Tuż przed igrzyskami olimpijskimi w Pekinie Polacy chcieli zaskoczyć rywali nowinką techniczną dotyczącą butów. To się jednak nie udało, gdyż były trener naszych skoczków Stefan Horngacher oprotestował je, a po kontroli okazało się, że buty są nieregulaminowe.

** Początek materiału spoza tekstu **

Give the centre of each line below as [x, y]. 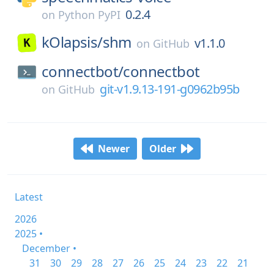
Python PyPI [89, 15]
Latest [29, 197]
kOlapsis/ [72, 42]
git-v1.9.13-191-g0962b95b [170, 89]
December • [49, 248]
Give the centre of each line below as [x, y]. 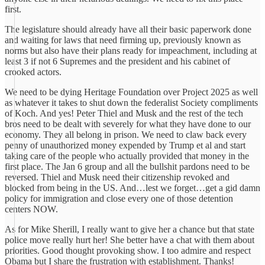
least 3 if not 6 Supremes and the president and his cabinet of [117, 61]
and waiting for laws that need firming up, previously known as [123, 40]
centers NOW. [31, 209]
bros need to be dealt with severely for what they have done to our [128, 124]
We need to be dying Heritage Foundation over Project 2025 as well [131, 92]
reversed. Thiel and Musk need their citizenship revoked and [117, 177]
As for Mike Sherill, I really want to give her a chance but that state [130, 229]
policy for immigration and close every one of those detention [119, 198]
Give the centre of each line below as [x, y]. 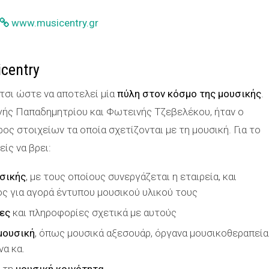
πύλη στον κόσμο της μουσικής [189, 94]
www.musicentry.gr [55, 23]
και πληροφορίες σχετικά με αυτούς [93, 213]
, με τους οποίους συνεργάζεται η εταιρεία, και [131, 177]
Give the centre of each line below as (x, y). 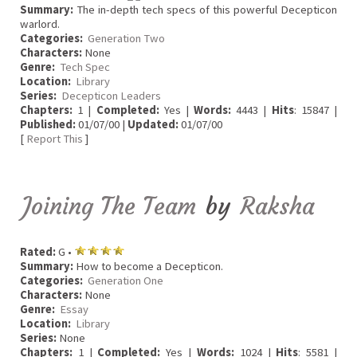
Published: (48, 125)
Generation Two (126, 39)
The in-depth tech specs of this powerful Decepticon (205, 10)
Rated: (38, 251)
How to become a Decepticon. (148, 266)
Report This (55, 139)
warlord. (40, 24)
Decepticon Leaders (111, 96)
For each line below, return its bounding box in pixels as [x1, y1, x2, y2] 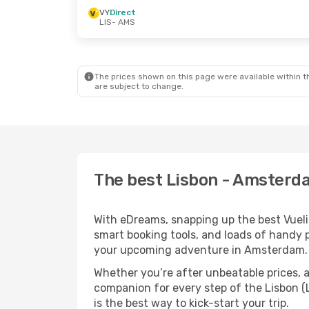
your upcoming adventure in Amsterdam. [94, 243, 308, 257]
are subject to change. [94, 81, 183, 91]
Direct [110, 8, 136, 17]
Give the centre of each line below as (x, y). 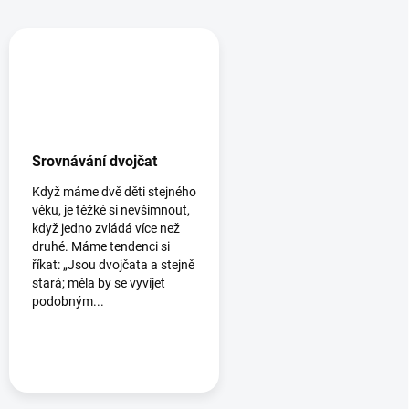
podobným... (68, 302)
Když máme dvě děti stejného (114, 192)
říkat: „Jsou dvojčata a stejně (113, 265)
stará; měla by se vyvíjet (99, 283)
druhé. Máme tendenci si (101, 247)
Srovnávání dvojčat (94, 162)
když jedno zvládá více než (106, 229)
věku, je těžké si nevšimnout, (111, 210)
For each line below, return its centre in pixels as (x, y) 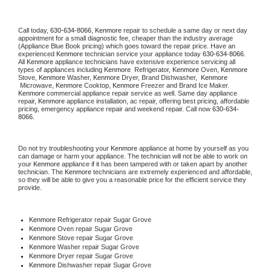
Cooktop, (97, 85)
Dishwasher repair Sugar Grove (105, 265)
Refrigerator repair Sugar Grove (103, 219)
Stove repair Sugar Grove (95, 237)
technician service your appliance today (143, 54)
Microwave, (37, 85)
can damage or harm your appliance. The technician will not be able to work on (133, 156)
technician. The (41, 171)
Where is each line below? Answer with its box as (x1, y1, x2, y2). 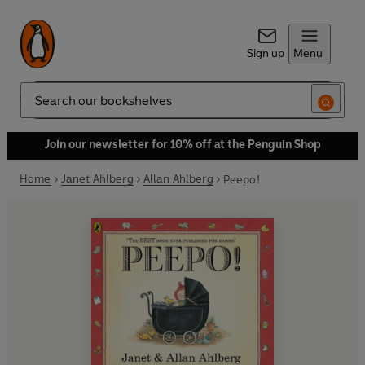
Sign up (246, 46, 284, 60)
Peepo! (222, 172, 260, 187)
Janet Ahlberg (60, 172, 134, 186)
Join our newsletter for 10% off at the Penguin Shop (44, 138, 321, 152)
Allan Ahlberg (143, 172, 213, 186)
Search (20, 99, 55, 114)
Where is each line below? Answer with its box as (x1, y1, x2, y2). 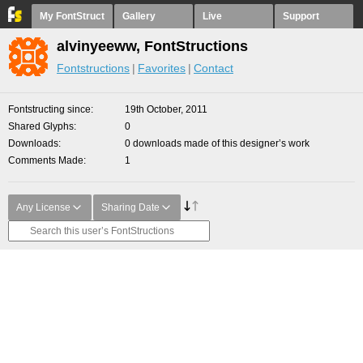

Piotr Żyła i Stefan Hula zostali zdyskwalifikowani, a powodem miały być minimalnie zbyt grube ściany butów oraz fakt, że ich modyfikacja nie została zgłoszona do FIS-u. Polakom zakazano startu w tych butach w niedzielę oraz podczas igrzysk olimpijskich w Chinach.
Reprezentacja Polski nie zamierza się jednak poddawać i szuka rozwiązania na to, by móc korzystać z udoskonalonych butów podczas igrzysk w Pekinie. W ostrych słowach o decyzjach FIS wypowiedział się sekretarz generalny PZN Jan Winkiel.
ZOBACZ WIDEO: #dziejesiewsporcie: Krychowiak załatwił brata w parterze. Musiał odklepać!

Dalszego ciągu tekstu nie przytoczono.